__What to produce__
Transcribe the records below in their entirety, and leave out each image.
# # # # #
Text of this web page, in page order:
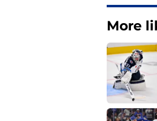
More
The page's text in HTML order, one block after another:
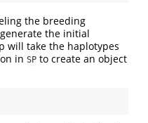
the breeding
the initial
will take the haplotypes
in SP to create an object
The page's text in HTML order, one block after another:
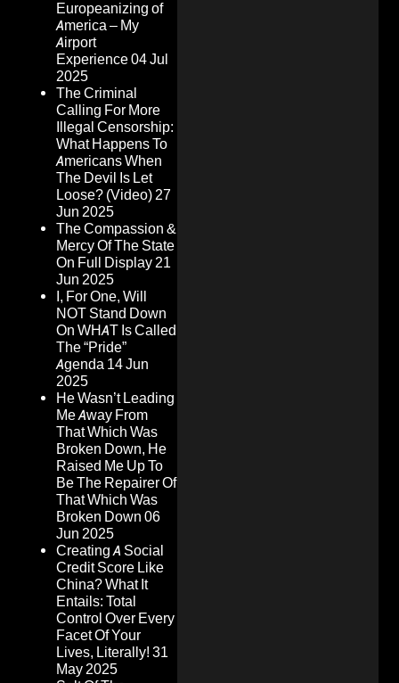
Europeanizing of
America – My
Airport
Experience04 Jul
2025
The Criminal
Calling For More
Illegal Censorship:
What Happens To
Americans When
The Devil Is Let
Loose? (Video)27
Jun 2025
The Compassion &
Mercy Of The State
On Full Display21
Jun 2025
I, For One, Will
NOT Stand Down
On WHAT Is Called
The “Pride”
Agenda 14 Jun
2025
He Wasn’t Leading
Me Away From
That Which Was
Broken Down, He
Raised Me Up To
Be The Repairer Of
That Which Was
Broken Down 06
Jun 2025
Creating A Social
Credit Score Like
China? What It
Entails: Total
Control Over Every
Facet Of Your
Lives, Literally! 31
May 2025
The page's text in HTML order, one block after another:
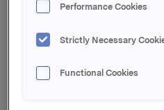
BRANDED CONSUMER
million, up from NOK 89
Performance Cookies
Strictly Necessary
Functional Cookies
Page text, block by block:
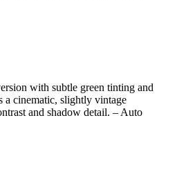
with subtle green tinting and
a cinematic, slightly vintage
and shadow detail. – Auto
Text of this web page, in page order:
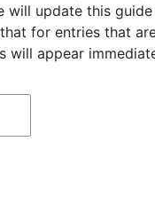
update this
for entries that
will appear
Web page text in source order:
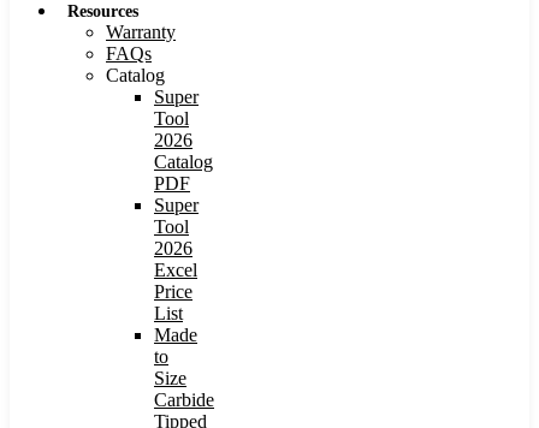
Resources
Warranty
FAQs
Catalog
Super
Tool
2026
Catalog
PDF
Super
Tool
2026
Excel
Price
List
Made
to
Size
Carbide
Tipped
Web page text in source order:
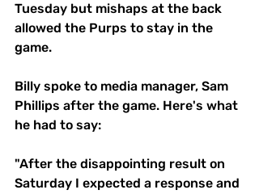
Tuesday but mishaps at the back
allowed the Purps to stay in the
game.
Billy spoke to media manager, Sam
Phillips after the game. Here's what
he had to say:
"After the disappointing result on
Saturday I expected a response and
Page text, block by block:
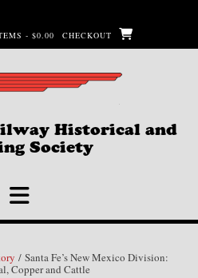
- $0.00 CHECKOUT
Historical and
Society
/ Santa Fe’s New Mexico Division:
Copper and Cattle
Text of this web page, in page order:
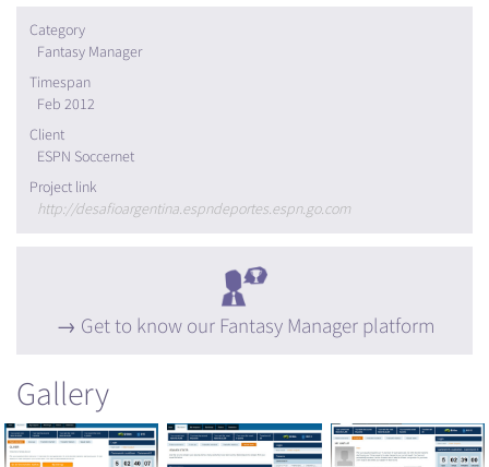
# # # # #
__Result of this task__
Text of this web page, in page order:
More
The page's text in HTML order, one block after another:
the breeding
the initial
will take the haplotypes
in SP to create an object
The page's text in HTML order, one block after another:
Europeanizing of
America – My
Airport
Experience04 Jul
2025
The Criminal
Calling For More
Illegal Censorship:
What Happens To
Americans When
The Devil Is Let
Loose? (Video)27
Jun 2025
The Compassion &
Mercy Of The State
On Full Display21
Jun 2025
I, For One, Will
NOT Stand Down
On WHAT Is Called
The “Pride”
Agenda 14 Jun
2025
He Wasn’t Leading
Me Away From
That Which Was
Broken Down, He
Raised Me Up To
Be The Repairer Of
That Which Was
Broken Down 06
Jun 2025
Creating A Social
Credit Score Like
China? What It
Entails: Total
Control Over Every
Facet Of Your
Lives, Literally! 31
May 2025
The page's text in HTML order, one block after another:
BRANDED CONSUMER
million, up from NOK 89
Performance Cookies
Strictly Necessary
Functional Cookies
Page text, block by block:
with subtle green tinting and
a cinematic, slightly vintage
and shadow detail. – Auto
Text of this web page, in page order:
update this
for entries that
will appear
Web page text in source order:
Resources
Warranty
FAQs
Catalog
Super
Tool
2026
Catalog
PDF
Super
Tool
2026
Excel
Price
List
Made
to
Size
Carbide
Tipped
Web page text in source order:
Tuesday but mishaps at the back
allowed the Purps to stay in the
game.
Billy spoke to media manager, Sam
Phillips after the game. Here's what
he had to say:
"After the disappointing result on
Saturday I expected a response and
Page text, block by block:
- $0.00 CHECKOUT
Historical and
Society
/ Santa Fe’s New Mexico Division:
Copper and Cattle
Text of this web page, in page order:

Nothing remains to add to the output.